EXERCISE REQUIREMENTS: Please restate every record below word for word and skip the pictures.

Dataset entries
>>>>>

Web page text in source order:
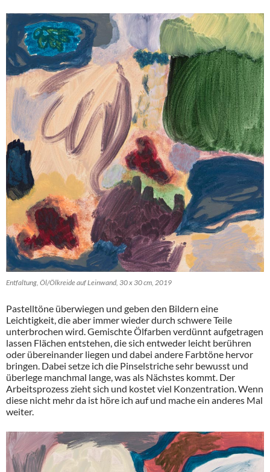
Entfaltung, Öl/Ölkreide auf Leinwand, 30 x 30 cm, 2019
Pastelltöne überwiegen und geben den Bildern eine
Leichtigkeit, die aber immer wieder durch schwere Teile
unterbrochen wird. Gemischte Ölfarben verdünnt aufgetragen
lassen Flächen entstehen, die sich entweder leicht berühren
oder übereinander liegen und dabei andere Farbtöne hervor
bringen. Dabei setze ich die Pinselstriche sehr bewusst und
überlege manchmal lange, was als Nächstes kommt. Der
Arbeitsprozess zieht sich und kostet viel Konzentration. Wenn
diese nicht mehr da ist höre ich auf und mache ein anderes Mal
weiter.
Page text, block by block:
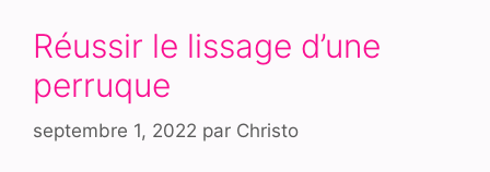
Réussir le lissage d’une
perruque
septembre 1, 2022 par Christo
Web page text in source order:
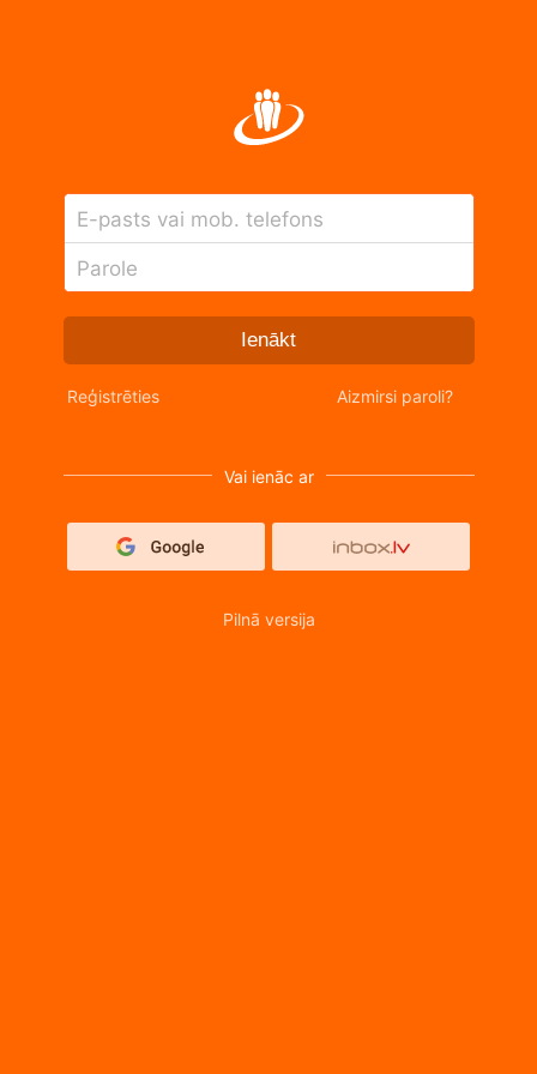
E-pasts vai mob. telefons
Parole
Ienākt
Reģistrēties Aizmirsi paroli?
Vai ienāc ar
Pilnā versija
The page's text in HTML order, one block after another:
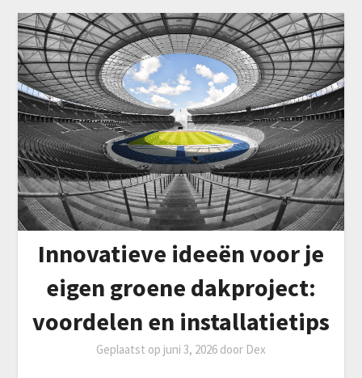
Innovatieve ideeën voor je
eigen groene dakproject:
voordelen en installatietips
Geplaatst op juni 3, 2026 door Dex
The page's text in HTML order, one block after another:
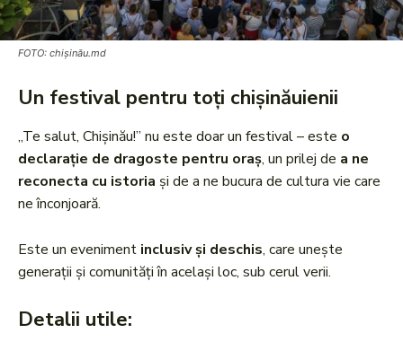
FOTO: chișinău.md
Un festival pentru toți chișinăuienii
„Te salut, Chișinău!” nu este doar un festival – este o
declarație de dragoste pentru oraș, un prilej de a ne
reconecta cu istoria și de a ne bucura de cultura vie care
ne înconjoară.
Este un eveniment inclusiv și deschis, care unește
generații și comunități în același loc, sub cerul verii.
Detalii utile:

<<<<<

YOUR RESPONSE:
Web page text in source order:
Entfaltung, Öl/Ölkreide auf Leinwand, 30 x 30 cm, 2019
Pastelltöne überwiegen und geben den Bildern eine
Leichtigkeit, die aber immer wieder durch schwere Teile
unterbrochen wird. Gemischte Ölfarben verdünnt aufgetragen
lassen Flächen entstehen, die sich entweder leicht berühren
oder übereinander liegen und dabei andere Farbtöne hervor
bringen. Dabei setze ich die Pinselstriche sehr bewusst und
überlege manchmal lange, was als Nächstes kommt. Der
Arbeitsprozess zieht sich und kostet viel Konzentration. Wenn
diese nicht mehr da ist höre ich auf und mache ein anderes Mal
weiter.
Page text, block by block:
Réussir le lissage d’une
perruque
septembre 1, 2022 par Christo
Web page text in source order:
E-pasts vai mob. telefons
Parole
Ienākt
Reģistrēties Aizmirsi paroli?
Vai ienāc ar
Pilnā versija
The page's text in HTML order, one block after another:
Innovatieve ideeën voor je
eigen groene dakproject:
voordelen en installatietips
Geplaatst op juni 3, 2026 door Dex
The page's text in HTML order, one block after another:
FOTO: chișinău.md
Un festival pentru toți chișinăuienii
„Te salut, Chișinău!” nu este doar un festival – este o
declarație de dragoste pentru oraș, un prilej de a ne
reconecta cu istoria și de a ne bucura de cultura vie care
ne înconjoară.
Este un eveniment inclusiv și deschis, care unește
generații și comunități în același loc, sub cerul verii.
Detalii utile:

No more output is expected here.